Aussie AI
C++ Type Bugs
-
Bonus Material for "Generative AI in C++"
-
by David Spuler, Ph.D.
Type Bugs
Type Conversion Problems
The large number of type conversions performed implicitly by the compiler leaves room for error. In an AI engine, there's many cases of mixing float and int types. Be careful when mixing any floating-point and integral types because conversion from a real to an integer truncates to the nearest integer. When mixing these types it is important to use the correct form of constant. For example, the code below may not have the effect intended by the programmer:
int x = 7; float f = x / 2; // Bug?
This code will perform integral division on x, thereby truncating it to the nearest whole integer, and then convert this integer to float, yielding the value 3.0 and not 3.5. The problem is that both x and 2 have type int and therefore the / operator performs integral division. Corrected code uses the constant 2.0, which has type double:
float f = x / 2.0; // Working
Fully correct code uses a float constant 0.0f to match the variable type:
float f = x / 2.0f; // Correct
Even better for readability would be to also use an explicit cast to indicate a conversion of int to float:
float f = (float)x / 2.0f; // Better
Conversion from double to float, or from one integral type to a smaller integral type, may lose information. Most C++ compilers will issue a warning for instances of such conversions. Generally speaking, such conversions should be avoided wherever possible through the use of consistent types of variable and constants.
Mixing integer types has similar issues. For example, always use int to represent an integer even if it will be small enough to be stored in a char or a short. Don't use a char or a short to represent an integer value unless you really need a performance improvement (either space or time) and you have measured the code to determine that this will yield an improvement. Use type "int" for most integral values; use type "char" only for characters or bytes; use type "long" when a value may exceed MAXINT (about 4 billion for 32-bit ints); and use type "short" when you need a 16-bit data type.
Const Type defaults to int
It is a dangerous feature of C++ that if no type is supplied, the type defaults to int. One example of the dangers is the constant declaration:
const half = 0.5f; // Bug
The constant "half" is accidentally declared as type int, and given the (truncated) value of 0. A good compiler will warn about converting double to int. The correct declaration is simply:
const float half = 0.5f; // Correct
Unsigned Type Problems
The type qualifiers signed and unsigned can also lead to problems. In particular, char variables are often implicitly "signed char", and conversion of a character in the range 128..255 to an integer can yield a negative number. All common alphanumeric characters fall into the range 0..127 and present no problem. However, when accessing 8-bit bytes (i.e. characters in the range 0..255), such as UTF8 encoding, the type "unsigned char" should be used.
The unsigned qualifier can be a problem when dealing with negative integer values. Novices may wrongly assume that C++ prefers normal int over unsigned int when doing mixed arithmetic, but that is incorrect. For example, consider the code below:
unsigned int x = 0; int y = -1; if (x > y) printf("x > y \n");
The operands of ">" are converted to the "larger" type — in this case, unsigned int. Hence, −1 is converted to an unsigned quantity, yielding a very large value.

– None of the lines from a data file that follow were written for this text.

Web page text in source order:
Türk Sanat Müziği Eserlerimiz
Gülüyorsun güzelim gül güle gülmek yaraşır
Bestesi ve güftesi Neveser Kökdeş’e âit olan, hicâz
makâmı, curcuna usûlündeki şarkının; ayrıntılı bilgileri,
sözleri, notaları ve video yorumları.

size_t unsigned type problems
A similar problem with unsigned types can be hidden by the special type size_t. Since many of the library functions return or use this type it is common style for programmers to declare variables of type size_t. However, in my opinion, this is a dangerous and unnecessary practice since the type int will usually adequately handle the same task. One danger is illustrated by the following function to print a string in reverse:
#include <stdio.h> #include <string.h> #include <stddef.h> // declare size_t void print_reverse(char *s) { size_t len = strlen(s); for ( ; len >= 0; len--) { putchar(s[len]); } }
The programmer has declared len having type size_t because strlen has this return type. This function will have an infinite loop if size_t is an unsigned type on the platform (which is usual), because the comparison with 0 will never fail. If the particular implementation defined size_t as a signed type, the code will accidentally work but hides a potential portability problem. Fortunately, some C++ compilers will produce a warning about a comparison of an unsigned type with zero.